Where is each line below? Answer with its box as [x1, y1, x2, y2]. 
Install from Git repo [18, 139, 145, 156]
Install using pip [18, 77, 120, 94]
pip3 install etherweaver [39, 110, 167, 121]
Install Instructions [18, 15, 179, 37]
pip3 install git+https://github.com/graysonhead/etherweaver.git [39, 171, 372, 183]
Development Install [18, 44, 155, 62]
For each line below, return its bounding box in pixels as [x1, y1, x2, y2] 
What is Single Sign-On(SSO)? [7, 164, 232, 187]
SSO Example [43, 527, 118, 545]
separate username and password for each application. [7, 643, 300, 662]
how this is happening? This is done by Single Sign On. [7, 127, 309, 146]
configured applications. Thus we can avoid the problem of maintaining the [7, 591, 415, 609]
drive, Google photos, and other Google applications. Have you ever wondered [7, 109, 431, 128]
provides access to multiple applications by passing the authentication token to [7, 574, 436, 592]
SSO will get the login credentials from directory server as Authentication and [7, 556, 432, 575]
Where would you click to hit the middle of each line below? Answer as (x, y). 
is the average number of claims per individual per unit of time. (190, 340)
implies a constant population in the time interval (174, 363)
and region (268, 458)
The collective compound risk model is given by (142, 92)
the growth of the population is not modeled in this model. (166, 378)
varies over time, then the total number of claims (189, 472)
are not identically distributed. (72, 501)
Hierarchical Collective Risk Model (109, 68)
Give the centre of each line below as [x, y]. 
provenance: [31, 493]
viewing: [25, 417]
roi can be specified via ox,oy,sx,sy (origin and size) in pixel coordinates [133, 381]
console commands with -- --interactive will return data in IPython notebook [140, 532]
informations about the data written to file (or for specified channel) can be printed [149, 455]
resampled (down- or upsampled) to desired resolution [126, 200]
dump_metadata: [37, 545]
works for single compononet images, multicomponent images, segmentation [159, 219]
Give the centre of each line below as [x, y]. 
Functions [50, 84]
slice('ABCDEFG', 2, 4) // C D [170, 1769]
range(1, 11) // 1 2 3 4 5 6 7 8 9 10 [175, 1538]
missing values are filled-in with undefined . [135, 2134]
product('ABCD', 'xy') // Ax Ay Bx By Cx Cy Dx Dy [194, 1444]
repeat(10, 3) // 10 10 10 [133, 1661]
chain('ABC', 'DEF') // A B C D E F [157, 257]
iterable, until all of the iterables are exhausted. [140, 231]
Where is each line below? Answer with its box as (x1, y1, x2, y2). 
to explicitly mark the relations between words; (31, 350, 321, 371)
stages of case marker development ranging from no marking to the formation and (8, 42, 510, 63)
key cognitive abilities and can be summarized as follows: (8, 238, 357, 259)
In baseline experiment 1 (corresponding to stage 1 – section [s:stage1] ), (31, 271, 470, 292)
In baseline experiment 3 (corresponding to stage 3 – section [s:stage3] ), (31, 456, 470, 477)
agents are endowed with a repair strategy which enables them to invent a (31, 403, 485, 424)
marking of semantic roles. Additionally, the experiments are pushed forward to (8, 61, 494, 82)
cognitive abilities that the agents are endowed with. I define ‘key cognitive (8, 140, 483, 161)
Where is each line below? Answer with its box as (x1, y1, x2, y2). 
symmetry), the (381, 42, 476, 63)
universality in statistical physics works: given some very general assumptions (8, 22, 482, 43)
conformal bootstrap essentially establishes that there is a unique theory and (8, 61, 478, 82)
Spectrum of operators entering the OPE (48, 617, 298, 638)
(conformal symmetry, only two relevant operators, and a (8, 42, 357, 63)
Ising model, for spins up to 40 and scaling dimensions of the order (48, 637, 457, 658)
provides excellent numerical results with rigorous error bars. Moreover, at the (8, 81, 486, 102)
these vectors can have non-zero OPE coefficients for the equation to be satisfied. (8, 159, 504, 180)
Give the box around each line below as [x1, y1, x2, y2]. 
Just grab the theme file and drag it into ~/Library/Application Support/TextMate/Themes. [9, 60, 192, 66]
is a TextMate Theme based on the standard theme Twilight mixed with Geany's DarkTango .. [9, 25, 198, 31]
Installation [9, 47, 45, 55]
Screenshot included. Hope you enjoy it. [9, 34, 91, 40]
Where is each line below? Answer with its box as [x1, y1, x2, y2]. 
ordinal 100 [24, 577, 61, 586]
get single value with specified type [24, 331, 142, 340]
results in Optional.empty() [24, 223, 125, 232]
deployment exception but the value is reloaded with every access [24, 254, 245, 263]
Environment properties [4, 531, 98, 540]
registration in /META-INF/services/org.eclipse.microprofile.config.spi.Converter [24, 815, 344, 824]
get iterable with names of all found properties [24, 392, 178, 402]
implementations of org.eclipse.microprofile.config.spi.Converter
****************
TASK INSTRUCTIONS
From the records above, quote only the lines running from the line with "Install Instructions [18, 15, 179, 37]" to the line with "SSO will get", both lines included.

WRITTEN RESPONSE
Install Instructions [18, 15, 179, 37]
pip3 install git+https://github.com/graysonhead/etherweaver.git [39, 171, 372, 183]
Development Install [18, 44, 155, 62]
For each line below, return its bounding box in pixels as [x1, y1, x2, y2] 
What is Single Sign-On(SSO)? [7, 164, 232, 187]
SSO Example [43, 527, 118, 545]
separate username and password for each application. [7, 643, 300, 662]
how this is happening? This is done by Single Sign On. [7, 127, 309, 146]
configured applications. Thus we can avoid the problem of maintaining the [7, 591, 415, 609]
drive, Google photos, and other Google applications. Have you ever wondered [7, 109, 431, 128]
provides access to multiple applications by passing the authentication token to [7, 574, 436, 592]
SSO will get the login credentials from directory server as Authentication and [7, 556, 432, 575]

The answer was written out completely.